Imaginemos a vida como uma fase de um jogo, nós evoluímos e os obstáculos evoluíram também, é como acontece na vida de todos nós, agora a educação que eu dei na primeira infância toma um corpo, e as lições vão se intensificando em outros níveis, aquela preocupação intensa já não é a mesma, agora são eles que vão viver suas próprias vidas, vão assumir suas responsabilidades, vão sofrer a consequência de suas escolhas e a nossa educação estará à prova, afinal, nós educamos os nossos filhos, sabemos de suas personalidades, de seus atributos, as suas tendências, então, estão crescendo, não dá para passar a mão da cabeça deles para sempre , eles vão resolver seus próprios problemas, atenderão suas próprias necessidades e muitas vezes irão nos culpar por inúmeras coisas, mas tudo bem, a vida é contínua, a maternidade não acaba só porque cresceram, as nossas preocupações em relação a eles, são outras, logo, tudo bem eles crescerem, agora tenho que atender outras questões, outras trilhas, não há nada de errado nisso, os filhos crescem , o amor continua, o cuidado continua, mas agora eles estão prontos para viverem e conviverem com a sociedade que os inserimos. Vamos considerar o sucesso deles, também o nosso porque dedicamos a nossa vida para que eles se tornassem pessoas melhores e amorosas.
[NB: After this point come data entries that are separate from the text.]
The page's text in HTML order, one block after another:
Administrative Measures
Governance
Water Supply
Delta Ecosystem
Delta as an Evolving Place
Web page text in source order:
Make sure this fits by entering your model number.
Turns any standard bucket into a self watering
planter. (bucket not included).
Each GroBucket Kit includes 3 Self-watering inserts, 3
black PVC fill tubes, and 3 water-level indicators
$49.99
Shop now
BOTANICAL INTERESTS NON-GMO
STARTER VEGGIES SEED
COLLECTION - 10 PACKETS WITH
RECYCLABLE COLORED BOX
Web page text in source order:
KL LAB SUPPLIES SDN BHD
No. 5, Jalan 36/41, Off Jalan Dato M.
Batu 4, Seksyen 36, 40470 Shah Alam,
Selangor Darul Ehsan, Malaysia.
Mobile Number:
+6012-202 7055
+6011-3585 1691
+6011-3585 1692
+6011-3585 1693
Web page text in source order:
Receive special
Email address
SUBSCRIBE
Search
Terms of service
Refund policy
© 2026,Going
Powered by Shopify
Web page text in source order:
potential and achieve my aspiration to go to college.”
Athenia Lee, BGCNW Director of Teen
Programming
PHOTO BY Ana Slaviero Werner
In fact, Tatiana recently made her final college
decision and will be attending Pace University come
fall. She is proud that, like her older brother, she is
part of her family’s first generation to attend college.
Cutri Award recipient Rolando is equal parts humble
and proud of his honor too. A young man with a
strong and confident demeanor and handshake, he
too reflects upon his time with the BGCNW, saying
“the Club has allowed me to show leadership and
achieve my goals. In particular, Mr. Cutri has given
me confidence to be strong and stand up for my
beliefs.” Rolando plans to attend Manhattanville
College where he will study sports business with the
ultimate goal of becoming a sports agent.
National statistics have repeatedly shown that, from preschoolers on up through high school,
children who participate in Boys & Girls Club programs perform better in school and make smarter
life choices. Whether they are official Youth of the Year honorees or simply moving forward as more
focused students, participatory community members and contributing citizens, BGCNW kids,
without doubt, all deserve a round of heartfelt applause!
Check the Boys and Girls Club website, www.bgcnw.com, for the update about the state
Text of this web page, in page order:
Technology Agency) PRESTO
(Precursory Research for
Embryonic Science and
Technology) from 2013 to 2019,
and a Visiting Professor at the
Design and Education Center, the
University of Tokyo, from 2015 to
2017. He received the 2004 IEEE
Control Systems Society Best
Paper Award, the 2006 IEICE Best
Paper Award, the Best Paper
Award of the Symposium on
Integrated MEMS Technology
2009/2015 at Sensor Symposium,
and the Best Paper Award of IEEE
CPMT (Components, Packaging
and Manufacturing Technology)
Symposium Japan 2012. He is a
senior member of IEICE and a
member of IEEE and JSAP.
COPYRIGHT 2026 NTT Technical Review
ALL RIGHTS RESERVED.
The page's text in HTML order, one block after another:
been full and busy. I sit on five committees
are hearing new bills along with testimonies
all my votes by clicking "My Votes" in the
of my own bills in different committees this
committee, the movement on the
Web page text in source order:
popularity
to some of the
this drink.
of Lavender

O filhos cresceram e agora?
Viver, aproveitar todas a lições, aproveitar tudo isso, e colocar no coração, no livro da vida, a maternidade não é um limite, é uma vida voltada para a criação, somos deusas, somos mulheres e devemos nos despertar para vivermos essa força linda que temos dentro de nós, somos fadas, somos bruxas, somos quem queremos ser, a natureza nos ensina que a força feminina está em tudo que há dentro de nós, somos a Terra que gere, que faz crescer o outro, é cura, é quem queremos ser e como queremos despertar no outro o amor que carregamos dentro de nós.
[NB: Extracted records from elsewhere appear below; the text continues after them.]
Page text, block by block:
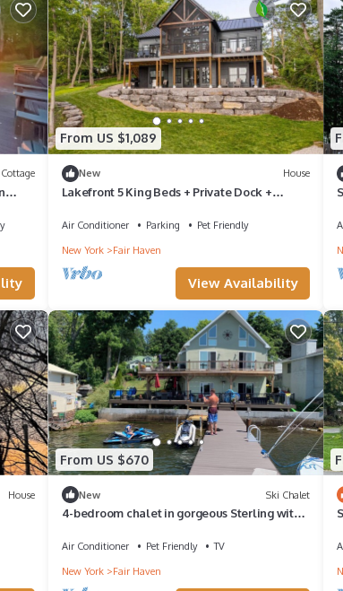
Cottage
From US $1,089
New House
Lakefront 5 King Beds + Private Dock +
Air Conditioner Parking
Pet Friendly
New York
Fair Haven
View Availability
House
From US $670
New Ski Chalet
4-bedroom chalet in gorgeous Sterling with
Air Conditioner Pet Friendly
TV
New York
Fair Haven
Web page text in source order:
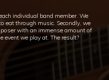
individual band member. We
eat through music. Secondly, we
with an immense amount of
event we play at. The result?
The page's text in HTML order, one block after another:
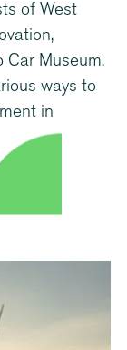
of West
Car Museum.
ways to
in
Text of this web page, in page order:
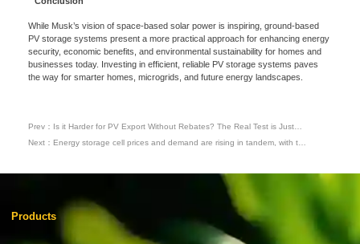
While Musk’s vision of space-based solar power is inspiring, ground-based
PV storage systems present a more practical approach for enhancing energy
security, economic benefits, and environmental sustainability for homes and
businesses today. Investing in efficient, reliable PV storage systems paves
the way for smarter homes, microgrids, and future energy landscapes.
Prev：Is it Harder for PV Export Without Rebates? The Real Test is Just
Next：Energy storage cell prices and demand are rising in tandem, with the
industry entering a “mass procurement phase” from 2026 to 2028.
Products
Please Choose Product Type
Send Message
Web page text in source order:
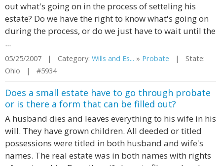
out what's going on in the process of setteling his
estate? Do we have the right to know what's going on
during the process, or do we just have to wait until the
...
05/25/2007 | Category: Wills and Es... » Probate | State:
Ohio | #5934
Does a small estate have to go through probate
or is there a form that can be filled out?
A husband dies and leaves everything to his wife in his
will. They have grown children. All deeded or titled
possessions were titled in both husband and wife's
names. The real estate was in both names with rights
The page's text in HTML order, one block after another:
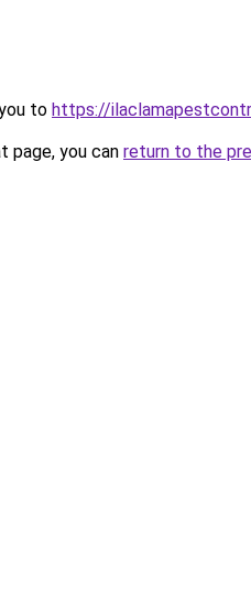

A maternidade não é um estado temporário, é permanente, nos preocupamos com nossos filhos em todas as fases de suas vidas, apenas não vamos mais nos responsabilizar pelas escolhas deles, podemos orientá-los mas não decidiremos por eles, e aceitando ou não, em que eles se tornaram devem a nossa educação, porque são parte de nós, são reflexo de nós mesmos, afinal, somos mães, somos pais de cada um deles, e isso não muda nunca!!!